A short entry in the memorandum books, as well as letters in the Madison and Jefferson Papers, shows that on April 19, 1809, the newly inaugurated President Madison purchased Freeman’s “remaining term of . . . service.”[9] Several unresolved questions remain for Jefferson scholars. When did the transfer of ownership to Jefferson take place? How was it accomplished? What were the exact terms of the transfer? The answers emerged during the course of a routine search of the National Archives for presidential material. Filed away in Record Group 351—Records of the Government of the District of Columbia—is an unusual bill of sale recorded March 8, 1809. Broken into several sections, the document tells us that William Baker formally sold a slave, John, to Jefferson for $400 on the condition that John be freed at the end of eleven years. The transaction also contained standard language to prevent John from being reenslaved after his term of service. Further, we know from the language of the document that John was a slave and not a servant, because Baker sold Jefferson “the Negro John” rather than John’s labor, and then noted that John would “belong to, and be the property of” Jefferson. In October Jefferson signed the bill of sale.[10]

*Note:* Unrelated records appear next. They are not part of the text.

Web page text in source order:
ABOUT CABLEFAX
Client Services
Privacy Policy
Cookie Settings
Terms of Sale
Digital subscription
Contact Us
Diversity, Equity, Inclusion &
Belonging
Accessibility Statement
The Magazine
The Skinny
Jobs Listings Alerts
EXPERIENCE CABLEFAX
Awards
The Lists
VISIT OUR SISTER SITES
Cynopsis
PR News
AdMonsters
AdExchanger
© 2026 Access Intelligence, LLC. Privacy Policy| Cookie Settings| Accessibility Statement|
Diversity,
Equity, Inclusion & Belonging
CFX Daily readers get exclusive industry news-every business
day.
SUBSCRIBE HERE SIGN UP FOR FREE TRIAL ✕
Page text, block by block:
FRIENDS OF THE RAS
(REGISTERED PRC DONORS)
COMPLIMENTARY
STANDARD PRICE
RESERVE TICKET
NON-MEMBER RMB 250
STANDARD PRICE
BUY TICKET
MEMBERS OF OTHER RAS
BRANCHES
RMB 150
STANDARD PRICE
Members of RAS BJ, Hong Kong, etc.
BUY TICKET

Yet a small mystery remains. Why was the transaction recorded five years after it took place? How did the records end up in the archives of the Government of the District of Columbia? And why did Jefferson sell a man who was obviously a trusted house slave. Several possibilities exist. Jefferson’s original copies of the papers may have been lost, and the need to reaffirm Freeman’s eventual emancipation, despite the subsequent sale to Madison, could have required that Jefferson and Baker write out another contract. If this was the case, then all parties displayed a remarkable prescience. On October 22, 1827, a year after Jefferson’s death, Freeman appeared before a county clerk in the District of Columbia to prove his freedom. Shown a copy of the earlier bill of sale that Freeman had apparently retained through the years, the clerk attested to the physical description of the former slave and that the man standing in front of him, now approximately forty-six years old, was the same man who had served as Jefferson’s dining room servant, traveling companion, and sometime moneylender.[11]

            The discovery of this document will probably not lead to any serious revision of our understanding of either Thomas Jefferson or his presidency. However, this comprehensive search of the National Archives holdings will certainly unearth a treasure trove of material that will contribute to a more textured understanding not only of Thomas Jefferson the world close to him, but also of the larger world of the early republic.



[1] James A. Bear, Jr. and Lucia C. Stanton, eds. Jefferson’s Memorandum Books: Accounts With Legal Records and Miscellany, 1767-1826, Volume II, (Princeton: Princeton University Press, 1997), Papers of Thomas Jefferson, Second Series, 1043.

[2] Ibid., 1153

[3] William Baker to John Barnes. 28 June 1804. Massachusetts Historical Society.

[4] Ibid.

[5] Memorandum Books, 1035 n.69.

[6] Ibid., 1043

[7] Ibid., 1074.

[8] Ibid., 1090.

[9] “Enclosure No. 2” TJ to JM, April 19, 1809. Robert A. Rutland, et al., eds.  The Papers of James Madison. Presidential Series, Volume I. (Charlottesville: University Press of Virginia, 1984), 124; Memorandum Books, 1245.

[10] William Baker to Thomas Jefferson, March 8, 1809. RG 351, Records of the Government of the District of Columbia, Deed Books, 1792-1869.

[11] Certificate of Freedom, William Brent, Clerk. October 22 1827. DLC Negro Papers.